Work instruction: Reproduce, exactly and in full, the lines from the one with "Now create the" through the one with "y1, x2, y2)." in the data below; drop pictures.

Records from a data source
*-*-*
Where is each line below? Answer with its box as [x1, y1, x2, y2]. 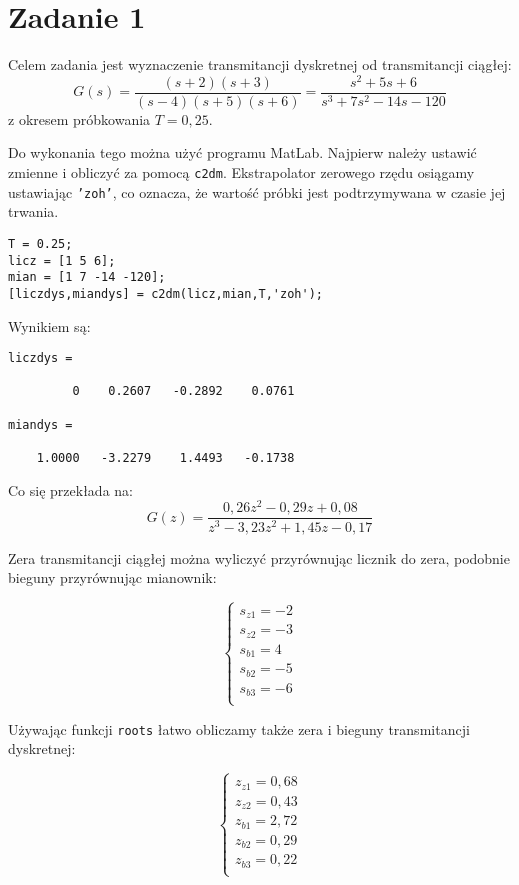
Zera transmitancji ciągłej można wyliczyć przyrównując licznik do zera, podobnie [8, 547, 510, 568]
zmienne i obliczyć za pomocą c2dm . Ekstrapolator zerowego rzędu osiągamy [8, 162, 475, 183]
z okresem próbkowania [8, 108, 151, 129]
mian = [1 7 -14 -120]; [8, 270, 166, 285]
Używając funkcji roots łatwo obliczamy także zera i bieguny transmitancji [8, 718, 470, 739]
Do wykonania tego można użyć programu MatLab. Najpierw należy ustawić [8, 142, 477, 163]
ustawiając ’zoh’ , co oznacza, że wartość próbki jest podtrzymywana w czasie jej [8, 181, 506, 202]
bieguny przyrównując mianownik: [8, 567, 217, 588]
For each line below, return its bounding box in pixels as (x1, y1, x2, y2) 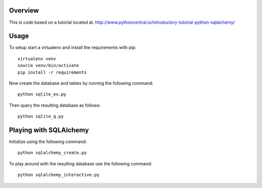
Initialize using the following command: (9, 139, 87, 145)
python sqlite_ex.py (17, 92, 66, 97)
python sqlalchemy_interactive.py (17, 172, 99, 178)
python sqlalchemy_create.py (17, 150, 87, 156)
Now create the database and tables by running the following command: (9, 80, 154, 86)
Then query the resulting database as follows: (9, 102, 101, 108)
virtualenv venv (17, 56, 56, 62)
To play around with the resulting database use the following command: (9, 160, 152, 167)
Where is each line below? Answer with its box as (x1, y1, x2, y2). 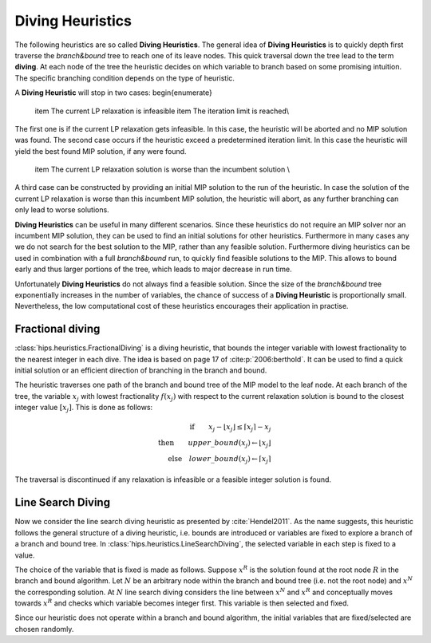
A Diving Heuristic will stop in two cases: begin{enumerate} (14, 88, 213, 97)
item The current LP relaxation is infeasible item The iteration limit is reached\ (34, 106, 290, 116)
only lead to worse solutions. (14, 205, 109, 215)
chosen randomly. (14, 624, 74, 633)
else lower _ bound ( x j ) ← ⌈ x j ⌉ (168, 454, 271, 465)
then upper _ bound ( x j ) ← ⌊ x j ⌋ (157, 439, 271, 449)
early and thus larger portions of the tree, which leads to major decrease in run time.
*-*-*
Answer to this problem:
Now create the database and tables by running the following command: (9, 80, 154, 86)
Then query the resulting database as follows: (9, 102, 101, 108)
virtualenv venv (17, 56, 56, 62)
To play around with the resulting database use the following command: (9, 160, 152, 167)
Where is each line below? Answer with its box as (x1, y1, x2, y2). 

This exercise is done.